**** THE RECORDS
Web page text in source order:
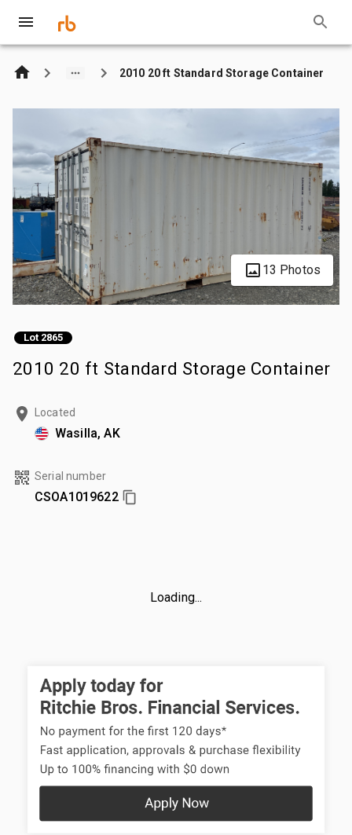
2010 20 ft Standard Storage Container
13 Photos
Lot 2865
2010 20 ft Standard Storage Container
Located
Wasilla, AK
Serial number
CSOA1019622
Loading...
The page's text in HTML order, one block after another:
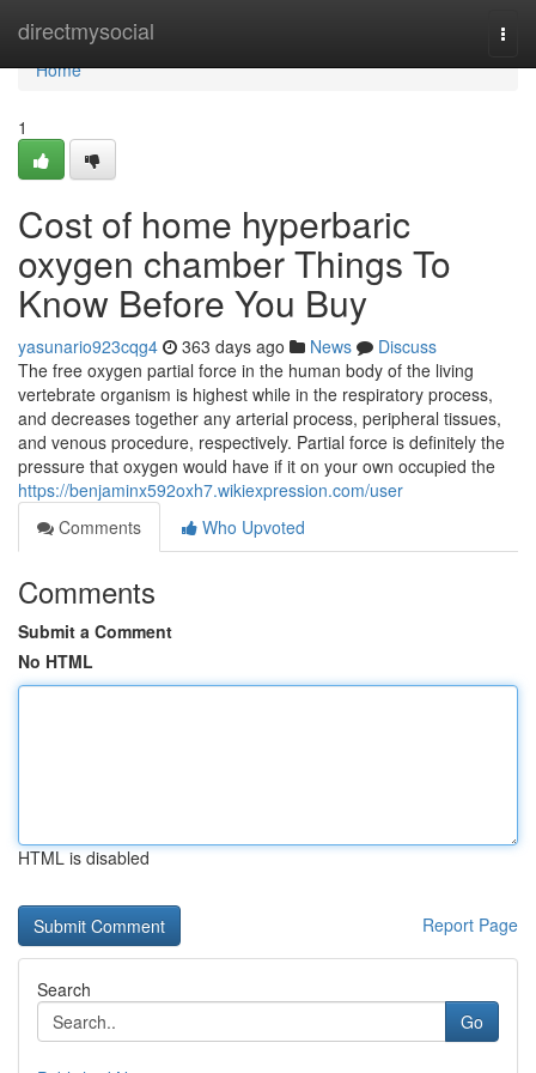
directmysocial
Home
Home
1
Cost of home hyperbaric
oxygen chamber Things To
Know Before You Buy
yasunario923cqg4 363 days ago News
Discuss
The free oxygen partial force in the human body of the living
vertebrate organism is highest while in the respiratory process,
and decreases together any arterial process, peripheral tissues,
and venous procedure, respectively. Partial force is definitely the
pressure that oxygen would have if it on your own occupied the
https://benjaminx592oxh7.wikiexpression.com/user
Comments
Who Upvoted
Comments
Submit a Comment
No HTML
HTML is disabled
Report Page
Search
Go
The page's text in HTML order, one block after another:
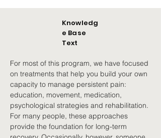
Knowledg
e Base
Text
For most of this program, we have focused
on treatments that help you build your own
capacity to manage persistent pain:
education, movement, medication,
psychological strategies and rehabilitation.
For many people, these approaches
provide the foundation for long-term
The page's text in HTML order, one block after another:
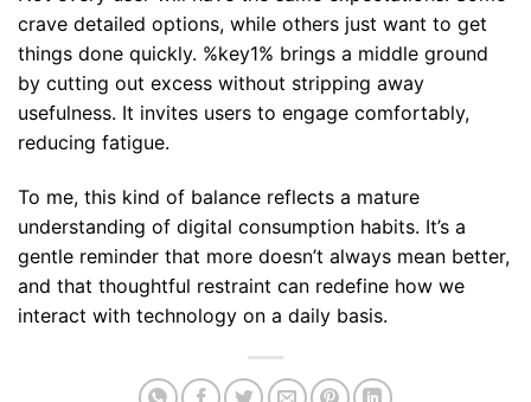
crave detailed options, while others just want to get
things done quickly. %key1% brings a middle ground
by cutting out excess without stripping away
usefulness. It invites users to engage comfortably,
reducing fatigue.
To me, this kind of balance reflects a mature
understanding of digital consumption habits. It’s a
gentle reminder that more doesn’t always mean better,
and that thoughtful restraint can redefine how we
interact with technology on a daily basis.
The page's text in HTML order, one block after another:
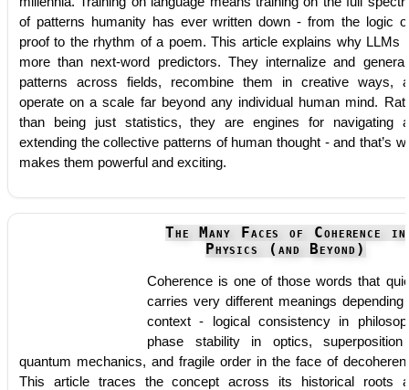
of patterns humanity has ever written down - from the logic
proof to the rhythm of a poem. This article explains why LLMs
more than next-word predictors. They internalize and
patterns across fields, recombine them in creative ways,
operate on a scale far beyond any individual human mind.
than being just statistics, they are engines for navigating
extending the collective patterns of human thought - and that’s
makes them powerful and exciting.
The Many Faces of Coherence in
Physics (and Beyond)
Coherence is one of those words that
carries very different meanings depending
context - logical consistency in
phase stability in optics,
quantum mechanics, and fragile order in the face of
This article traces the concept across its historical roots
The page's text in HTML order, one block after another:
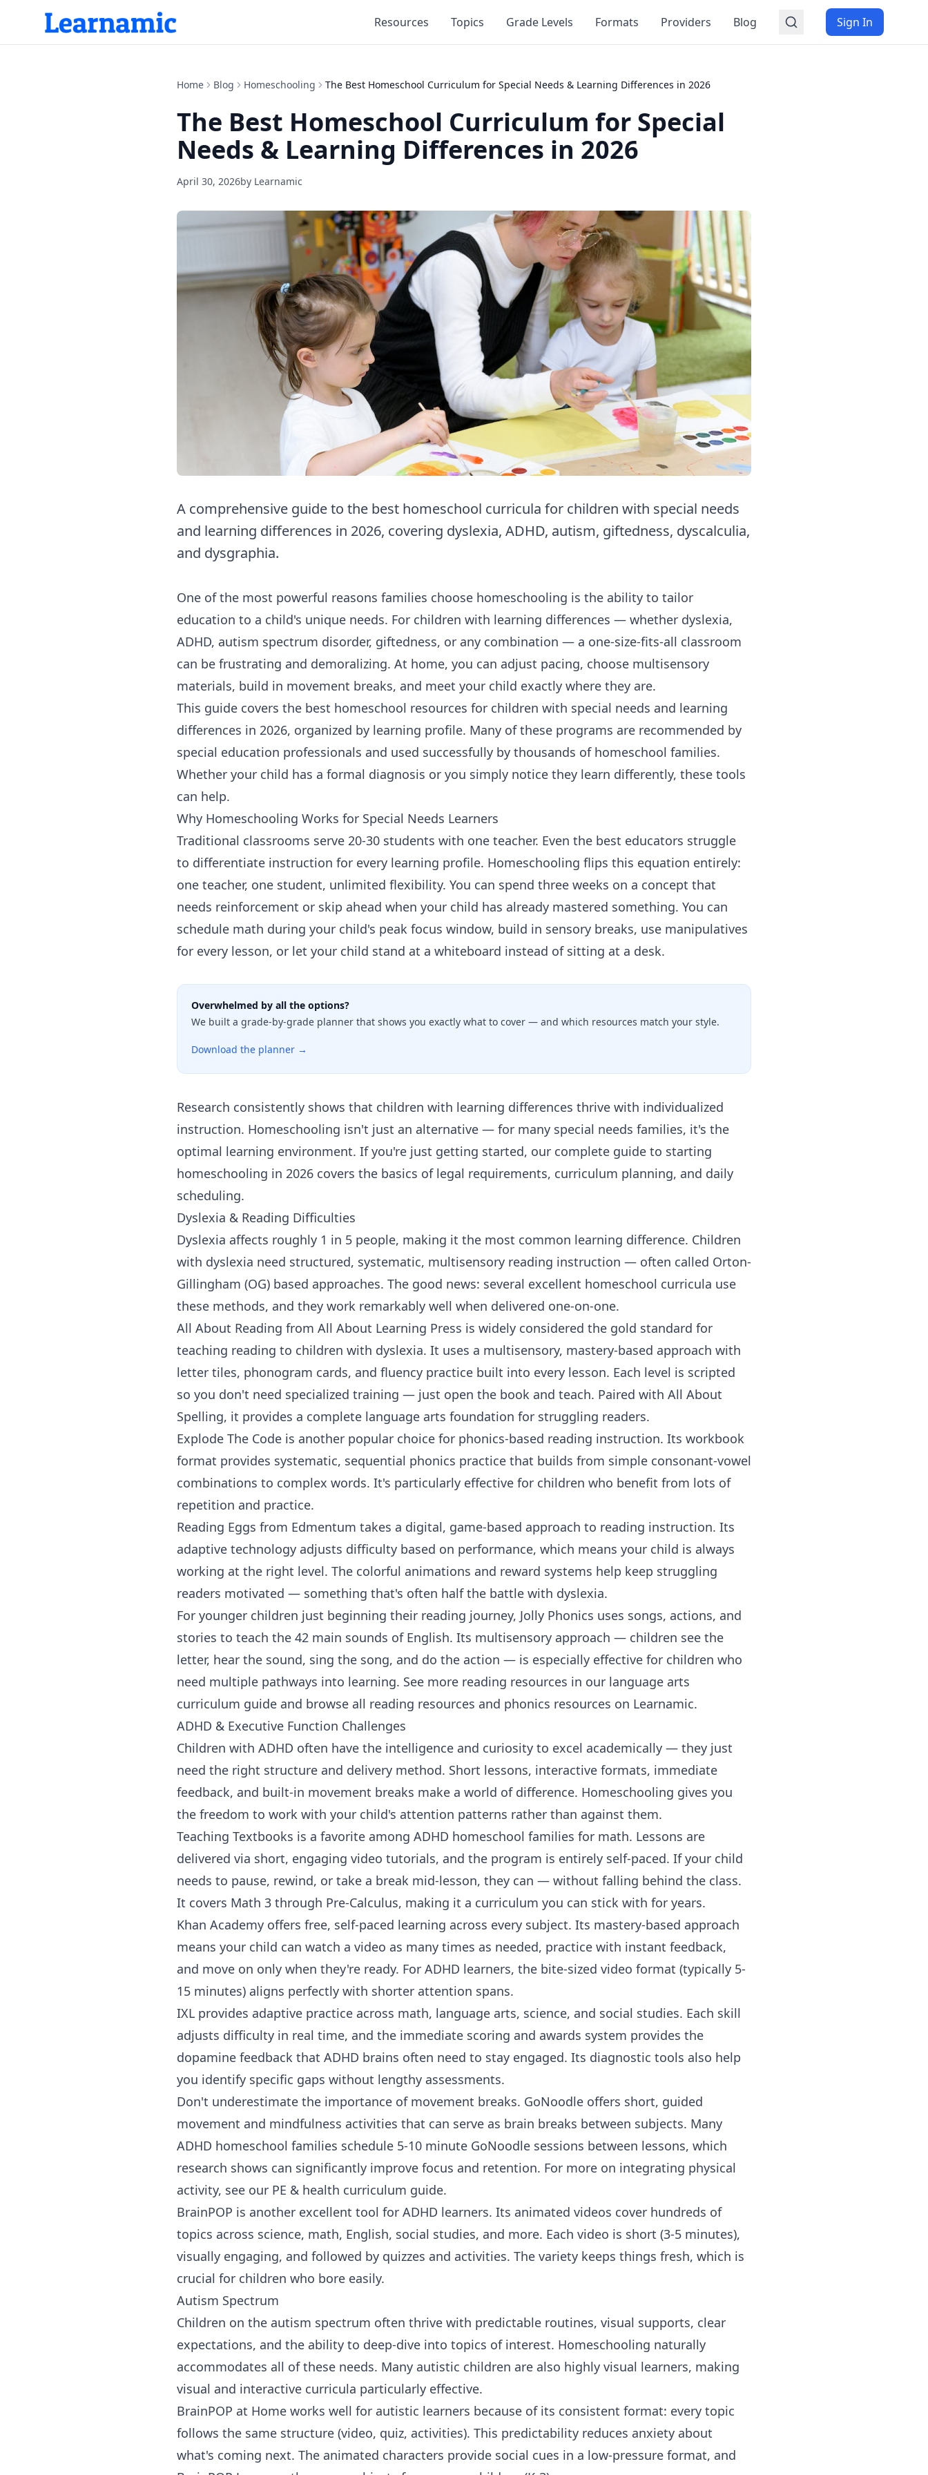
Resources Topics Grade Levels Formats Providers Blog Sign In
Home Blog Homeschooling The Best Homeschool Curriculum for Special Needs & Learning Differences in 2026
The Best Homeschool Curriculum for Special
Needs & Learning Differences in 2026
April 30, 2026by Learnamic
A comprehensive guide to the best homeschool curricula for children with special needs
and learning differences in 2026, covering dyslexia, ADHD, autism, giftedness, dyscalculia,
and dysgraphia.
One of the most powerful reasons families choose homeschooling is the ability to tailor
education to a child's unique needs. For children with learning differences — whether dyslexia,
ADHD, autism spectrum disorder, giftedness, or any combination — a one-size-fits-all classroom
can be frustrating and demoralizing. At home, you can adjust pacing, choose multisensory
materials, build in movement breaks, and meet your child exactly where they are.
This guide covers the best homeschool resources for children with special needs and learning
differences in 2026, organized by learning profile. Many of these programs are recommended by
special education professionals and used successfully by thousands of homeschool families.
Whether your child has a formal diagnosis or you simply notice they learn differently, these tools
can help.
Why Homeschooling Works for Special Needs Learners
Traditional classrooms serve 20-30 students with one teacher. Even the best educators struggle
to differentiate instruction for every learning profile. Homeschooling flips this equation entirely:
one teacher, one student, unlimited flexibility. You can spend three weeks on a concept that
needs reinforcement or skip ahead when your child has already mastered something. You can
schedule math during your child's peak focus window, build in sensory breaks, use manipulatives
for every lesson, or let your child stand at a whiteboard instead of sitting at a desk.
Overwhelmed by all the options?
We built a grade-by-grade planner that shows you exactly what to cover — and which resources match your style.
Download the planner →
Research consistently shows that children with learning differences thrive with individualized
instruction. Homeschooling isn't just an alternative — for many special needs families, it's the
optimal learning environment. If you're just getting started, our complete guide to starting
homeschooling in 2026 covers the basics of legal requirements, curriculum planning, and daily
scheduling.
Dyslexia & Reading Difficulties
Dyslexia affects roughly 1 in 5 people, making it the most common learning difference. Children
with dyslexia need structured, systematic, multisensory reading instruction — often called Orton-
Gillingham (OG) based approaches. The good news: several excellent homeschool curricula use
these methods, and they work remarkably well when delivered one-on-one.
All About Reading from All About Learning Press is widely considered the gold standard for
teaching reading to children with dyslexia. It uses a multisensory, mastery-based approach with
letter tiles, phonogram cards, and fluency practice built into every lesson. Each level is scripted
so you don't need specialized training — just open the book and teach. Paired with All About
Spelling, it provides a complete language arts foundation for struggling readers.
Explode The Code is another popular choice for phonics-based reading instruction. Its workbook
format provides systematic, sequential phonics practice that builds from simple consonant-vowel
combinations to complex words. It's particularly effective for children who benefit from lots of
repetition and practice.
Reading Eggs from Edmentum takes a digital, game-based approach to reading instruction. Its
adaptive technology adjusts difficulty based on performance, which means your child is always
working at the right level. The colorful animations and reward systems help keep struggling
readers motivated — something that's often half the battle with dyslexia.
For younger children just beginning their reading journey, Jolly Phonics uses songs, actions, and
stories to teach the 42 main sounds of English. Its multisensory approach — children see the
letter, hear the sound, sing the song, and do the action — is especially effective for children who
need multiple pathways into learning. See more reading resources in our language arts
curriculum guide and browse all reading resources and phonics resources on Learnamic.
ADHD & Executive Function Challenges
Children with ADHD often have the intelligence and curiosity to excel academically — they just
need the right structure and delivery method. Short lessons, interactive formats, immediate
feedback, and built-in movement breaks make a world of difference. Homeschooling gives you
the freedom to work with your child's attention patterns rather than against them.
Teaching Textbooks is a favorite among ADHD homeschool families for math. Lessons are
delivered via short, engaging video tutorials, and the program is entirely self-paced. If your child
needs to pause, rewind, or take a break mid-lesson, they can — without falling behind the class.
It covers Math 3 through Pre-Calculus, making it a curriculum you can stick with for years.
Khan Academy offers free, self-paced learning across every subject. Its mastery-based approach
means your child can watch a video as many times as needed, practice with instant feedback,
and move on only when they're ready. For ADHD learners, the bite-sized video format (typically 5-
15 minutes) aligns perfectly with shorter attention spans.
IXL provides adaptive practice across math, language arts, science, and social studies. Each skill
adjusts difficulty in real time, and the immediate scoring and awards system provides the
dopamine feedback that ADHD brains often need to stay engaged. Its diagnostic tools also help
you identify specific gaps without lengthy assessments.
Don't underestimate the importance of movement breaks. GoNoodle offers short, guided
movement and mindfulness activities that can serve as brain breaks between subjects. Many
ADHD homeschool families schedule 5-10 minute GoNoodle sessions between lessons, which
research shows can significantly improve focus and retention. For more on integrating physical
activity, see our PE & health curriculum guide.
BrainPOP is another excellent tool for ADHD learners. Its animated videos cover hundreds of
topics across science, math, English, social studies, and more. Each video is short (3-5 minutes),
visually engaging, and followed by quizzes and activities. The variety keeps things fresh, which is
crucial for children who bore easily.
Autism Spectrum
Children on the autism spectrum often thrive with predictable routines, visual supports, clear
expectations, and the ability to deep-dive into topics of interest. Homeschooling naturally
accommodates all of these needs. Many autistic children are also highly visual learners, making
visual and interactive curricula particularly effective.
BrainPOP at Home works well for autistic learners because of its consistent format: every topic
follows the same structure (video, quiz, activities). This predictability reduces anxiety about
what's coming next. The animated characters provide social cues in a low-pressure format, and
********
> YOUR OBJECTIVE:
Check every line of the records, and copy the ones that hold the word "technology".

> EXERCISE SOLUTION:
interact with technology on a daily basis.
adaptive technology adjusts difficulty based on performance, which means your child is always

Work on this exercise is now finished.